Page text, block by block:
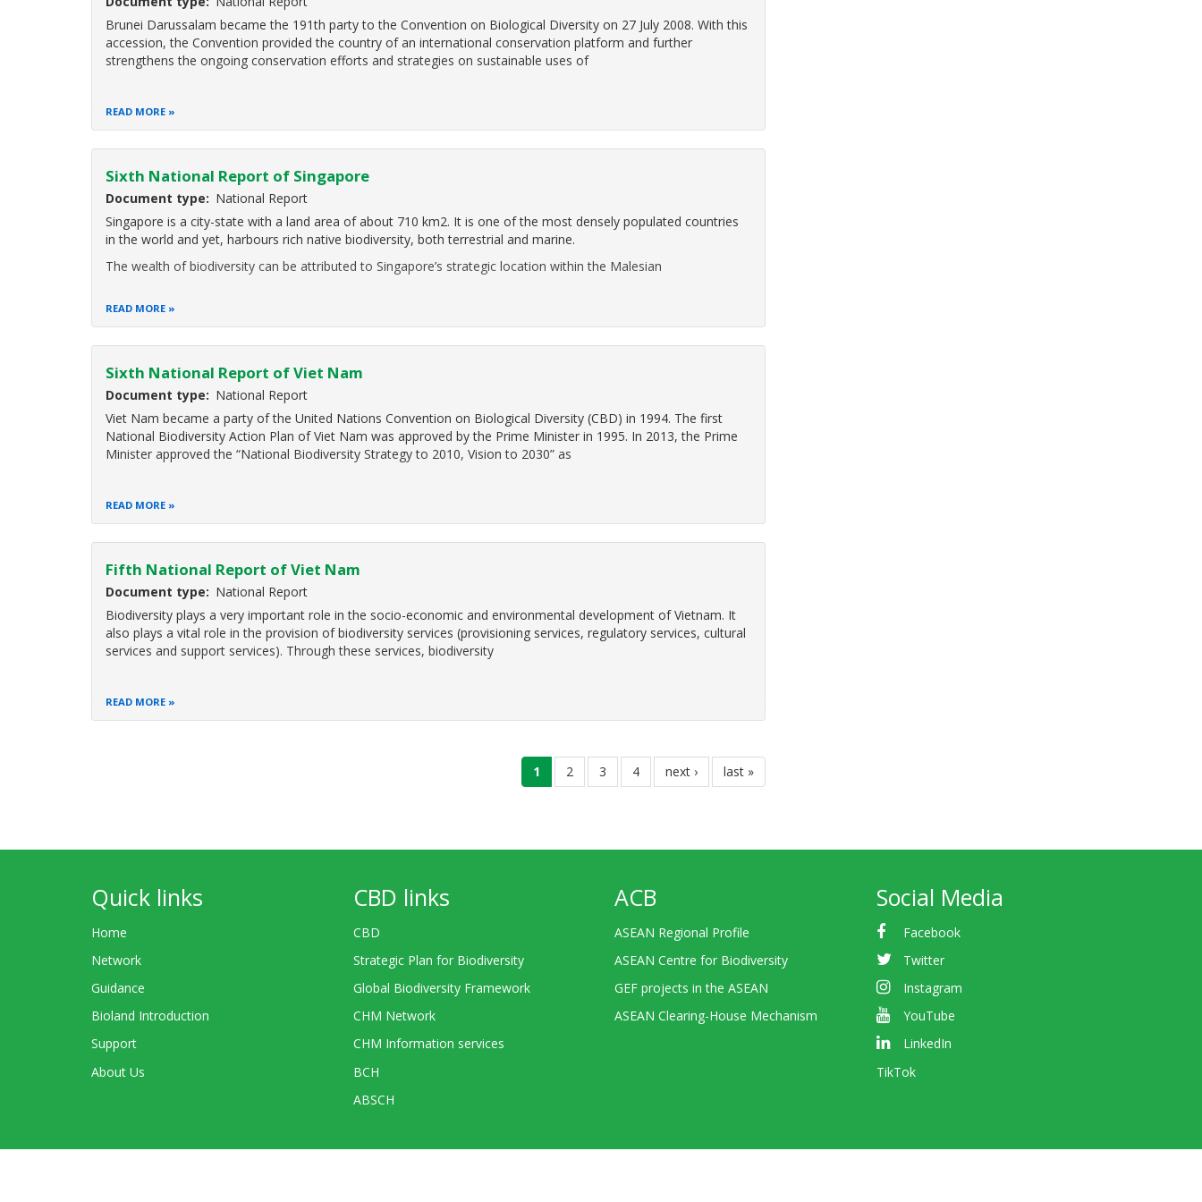
Brunei Darussalam became the 191th party to the Convention on Biological Diversity on 27 July 2008. With this
accession, the Convention provided the country of an international conservation platform and further
strengthens the ongoing conservation efforts and strategies on sustainable uses of
READ MORE
Sixth National Report of Singapore
Document type
National Report
Singapore is a city-state with a land area of about 710 km2. It is one of the most densely populated countries
in the world and yet, harbours rich native biodiversity, both terrestrial and marine.
The wealth of biodiversity can be attributed to Singapore’s strategic location within the Malesian
READ MORE
Sixth National Report of Viet Nam
Document type
National Report
Viet Nam became a party of the United Nations Convention on Biological Diversity (CBD) in 1994. The first
National Biodiversity Action Plan of Viet Nam was approved by the Prime Minister in 1995. In 2013, the Prime
Minister approved the “National Biodiversity Strategy to 2010, Vision to 2030” as
READ MORE
Fifth National Report of Viet Nam
Document type
National Report
Biodiversity plays a very important role in the socio-economic and environmental development of Vietnam. It
also plays a vital role in the provision of biodiversity services (provisioning services, regulatory services, cultural
services and support services). Through these services, biodiversity
READ MORE
current
page
1 page
2 page
3 page
4
next
page
next ›
last
page
last »
Quick links
Home
Network
Guidance
Bioland Introduction
Support
About Us
CBD links
CBD
Strategic Plan for Biodiversity
Global Biodiversity Framework
CHM Network
CHM Information services
BCH
ABSCH
ACB
ASEAN Regional Profile
ASEAN Centre for Biodiversity
GEF projects in the ASEAN
ASEAN Clearing-House Mechanism
Social Media
Facebook
Twitter
Instagram
YouTube
LinkedIn
TikTok
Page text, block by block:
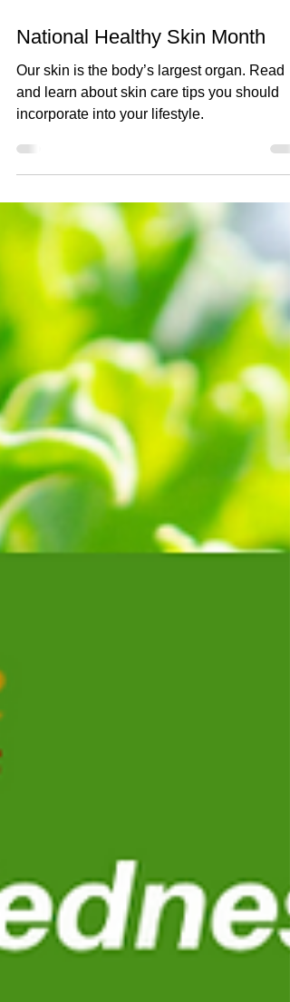
National Healthy Skin Month
Our skin is the body’s largest organ. Read
and learn about skin care tips you should
incorporate into your lifestyle.
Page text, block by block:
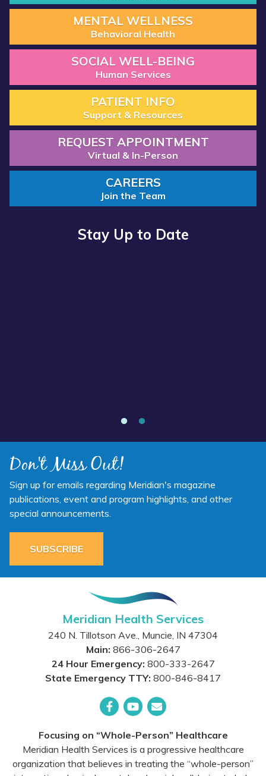
MENTAL WELLNESS
Behavioral Health
SOCIAL WELL-BEING
Human Services
PATIENT INFO
Support & Resources
REQUEST APPOINTMENT
Virtual & In-Person
CAREERS
Join the Team
Stay Up to Date
Don't Miss Out!
Sign up for emails regarding Meridian's magazine
publications, event and program highlights, and other
special announcements.
SUBSCRIBE
Meridian Health Services
240 N. Tillotson Ave., Muncie, IN 47304
Main: 866-306-2647
24 Hour Emergency: 800-333-2647
State Emergency TTY: 800-846-8417
Focusing on “Whole-Person” Healthcare
Meridian Health Services is a progressive healthcare
organization that believes in treating the “whole-person”
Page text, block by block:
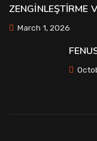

-*-

## TASK
Take the line that contains "Virtual & In-Person" and every line after it to the end of the records above; quote them exactly, leaving out the pictures.

## EXERCISE RESULT
Virtual & In-Person
CAREERS
Join the Team
Stay Up to Date
Don't Miss Out!
Sign up for emails regarding Meridian's magazine
publications, event and program highlights, and other
special announcements.
SUBSCRIBE
Meridian Health Services
240 N. Tillotson Ave., Muncie, IN 47304
Main: 866-306-2647
24 Hour Emergency: 800-333-2647
State Emergency TTY: 800-846-8417
Focusing on “Whole-Person” Healthcare
Meridian Health Services is a progressive healthcare
organization that believes in treating the “whole-person”
Page text, block by block:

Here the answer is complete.